I build applications with Frappe framework (an open source python framework for building webapps).
I’ve used ChatGPT/CoPilot to help me build some things. It has it’s use case, but it doesn’t seem to be much more useful above spitting out some basic boiler-plate level code.
It clearly has some understanding of Frappe Framework, but it obviously doesn’t have a completely grasp on it. For instance, it regularly gives me code that would break things.
I’m a complete AI-amatuer, so forgive me if this is a stupid question, but would it be feasible to train a local AI model such that it’s intimately familiar with the Frappe codebase (or any codebase for that matter) so that it can more usefully help me build stuff?
Yes the technique you are describing is fine tuning, where you take a pretrained model, feed it some new example input/output.
This is a great hands on guide that lines up with your usecase
Alternatively, if the frappe already has detailed documentation, and all you need is a chatbots to retrieve and explain the documentation, then you might consider the retrieve augment generate (RAG) technique.
This guide is for the huggingface documentation
Also, there’s another thread with a similar use case
Thanks for the input. Mainly what I’d like is the LLM to
Make sure none of the code I’ve written (or the code it writes for me) will conflict with the code in Frappe.
Write code most efficiently within the framework. For example, I don’t want to write a whole new method if Frappe already has something that will do it.
if that’s the case, you might want to go for the RAG use case.
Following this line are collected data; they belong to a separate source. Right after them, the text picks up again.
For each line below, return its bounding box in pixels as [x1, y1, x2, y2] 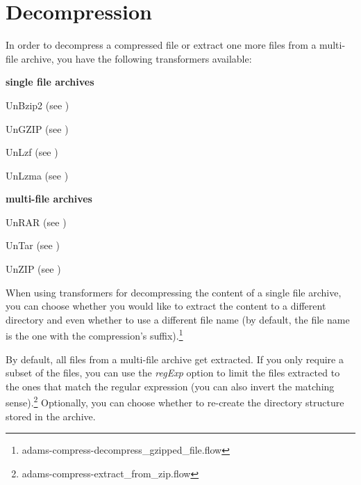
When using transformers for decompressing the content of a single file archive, [6, 285, 342, 299]
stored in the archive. [6, 408, 96, 423]
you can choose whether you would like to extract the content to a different [6, 299, 326, 313]
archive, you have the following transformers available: [21, 51, 252, 65]
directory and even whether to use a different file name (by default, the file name [6, 312, 350, 326]
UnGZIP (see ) [6, 121, 69, 136]
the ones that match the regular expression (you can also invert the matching [6, 379, 335, 393]
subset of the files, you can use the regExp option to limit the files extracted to [6, 365, 340, 380]
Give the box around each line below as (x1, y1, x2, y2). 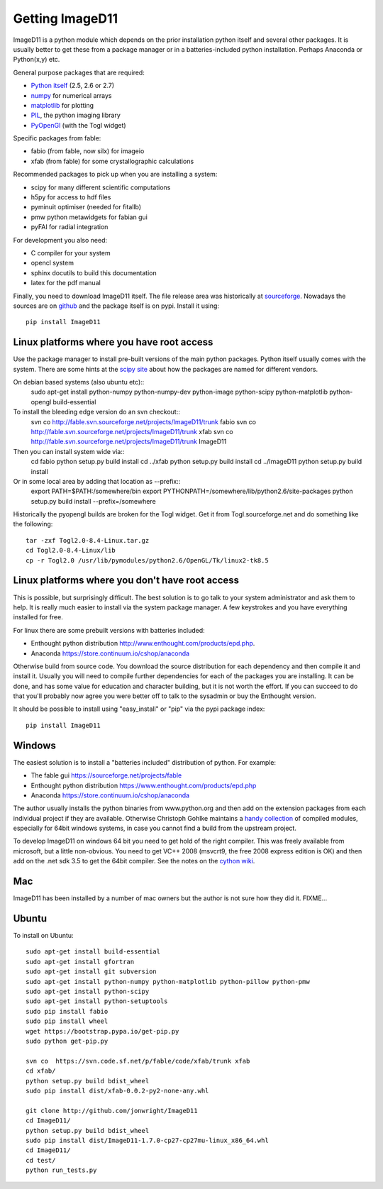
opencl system (30, 259, 74, 267)
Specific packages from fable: (13, 134, 101, 143)
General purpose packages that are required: (13, 68, 145, 77)
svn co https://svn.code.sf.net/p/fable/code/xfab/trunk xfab (26, 1057, 250, 1065)
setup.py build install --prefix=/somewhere (30, 497, 156, 505)
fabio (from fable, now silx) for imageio (30, 147, 145, 155)
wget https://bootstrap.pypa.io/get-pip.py (26, 1027, 179, 1035)
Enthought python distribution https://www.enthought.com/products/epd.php (30, 781, 257, 790)
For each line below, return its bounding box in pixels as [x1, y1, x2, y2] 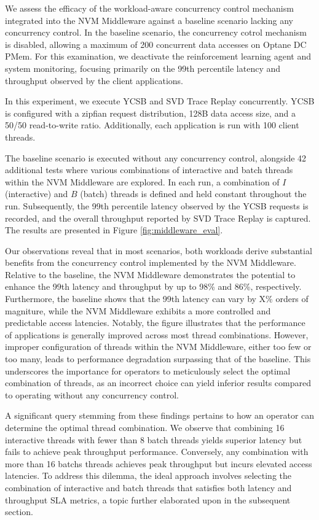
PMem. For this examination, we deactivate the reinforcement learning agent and [5, 50, 312, 63]
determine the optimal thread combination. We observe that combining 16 [5, 421, 285, 433]
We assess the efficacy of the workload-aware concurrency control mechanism [5, 2, 294, 14]
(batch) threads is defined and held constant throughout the [80, 187, 307, 200]
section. [5, 505, 33, 518]
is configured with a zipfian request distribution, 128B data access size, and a [5, 106, 296, 119]
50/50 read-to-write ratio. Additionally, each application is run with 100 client [5, 118, 299, 131]
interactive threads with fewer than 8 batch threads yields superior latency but [5, 433, 302, 446]
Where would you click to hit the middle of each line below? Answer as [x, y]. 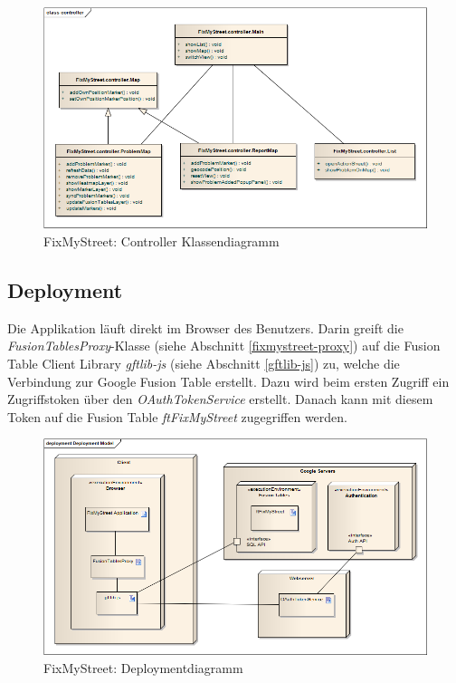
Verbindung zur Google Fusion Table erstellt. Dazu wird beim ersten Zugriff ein [228, 381]
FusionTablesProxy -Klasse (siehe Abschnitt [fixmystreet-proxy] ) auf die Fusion [224, 346]
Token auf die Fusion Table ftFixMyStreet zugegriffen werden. [177, 416]
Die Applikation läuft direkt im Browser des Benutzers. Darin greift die [205, 327]
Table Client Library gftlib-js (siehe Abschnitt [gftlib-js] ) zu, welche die [204, 363]
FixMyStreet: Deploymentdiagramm [143, 667]
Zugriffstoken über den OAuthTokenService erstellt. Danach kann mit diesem [220, 399]
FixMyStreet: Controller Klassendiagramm [161, 241]
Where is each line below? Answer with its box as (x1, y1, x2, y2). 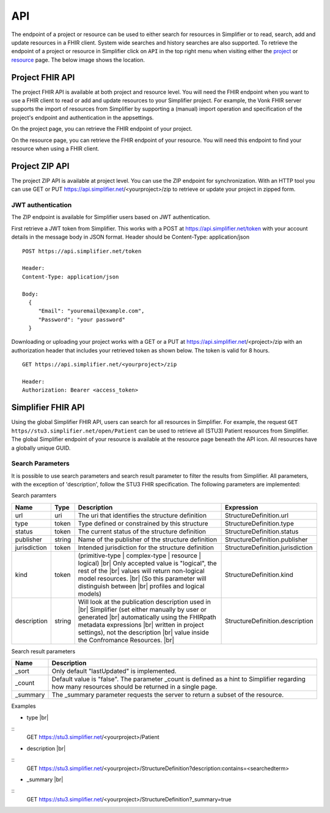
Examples (11, 702, 36, 710)
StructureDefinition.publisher (224, 535, 308, 544)
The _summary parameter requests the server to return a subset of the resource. (51, 691, 284, 699)
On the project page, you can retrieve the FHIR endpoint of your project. (11, 125, 193, 133)
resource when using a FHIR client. (11, 144, 100, 152)
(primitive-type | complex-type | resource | (78, 551, 202, 560)
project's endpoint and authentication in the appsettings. (11, 114, 154, 121)
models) (78, 589, 102, 598)
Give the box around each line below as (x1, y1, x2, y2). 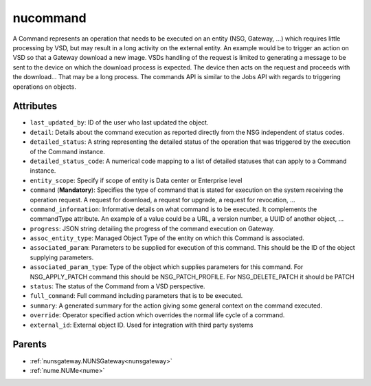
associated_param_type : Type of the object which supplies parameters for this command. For (30, 263, 304, 271)
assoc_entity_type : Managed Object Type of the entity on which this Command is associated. (30, 234, 305, 242)
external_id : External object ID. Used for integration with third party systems (30, 321, 254, 329)
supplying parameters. (30, 253, 94, 261)
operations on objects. (12, 83, 77, 91)
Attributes (12, 100, 58, 112)
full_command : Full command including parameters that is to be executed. (30, 292, 243, 300)
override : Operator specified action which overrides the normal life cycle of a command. (30, 311, 285, 319)
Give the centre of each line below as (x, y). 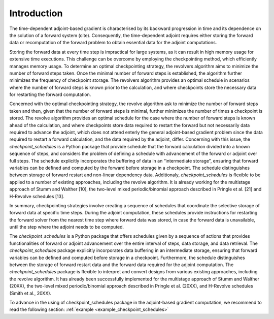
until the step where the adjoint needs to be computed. (67, 227)
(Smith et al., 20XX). (30, 293)
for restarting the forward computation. (50, 94)
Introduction (36, 13)
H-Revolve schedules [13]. (37, 196)

That’s what wendell was referring to in the news. Basically you put the entire codebase into a llm with a high context window and have it write a response back
This reference design from nvidia is suitable for local deploy and RAG usage. The example uses llama 2.
I haven’t tried the RAG component yet as been trying to get the code llama 34B model working. It’s fighting!
Dependent on your GPU setup, this example might not be useful though as to get good results at a decent token rate you need the medium to large parameter models, which takes a lot of VRAM and fast GPUs. To get the 34B parameter code llama, or 13B parameter chat model running, I’m running twin RTX A6000 with nvlink for a total of 96GB VRAM, and most of that memory is used. Getting about 45 tokens/s which is ok.
There appear to be a few open source projects that seem to be optimising the models for more modest GPU setups. See a lot of chat about The Bloke models for running locally, but not tried myself TheBloke (Tom Jobbins)
This is the first LLM i have tried running locally, so still a learner. Compared to claude for generating code and technical information (and diagrams of code!!!), so far it has been very crude.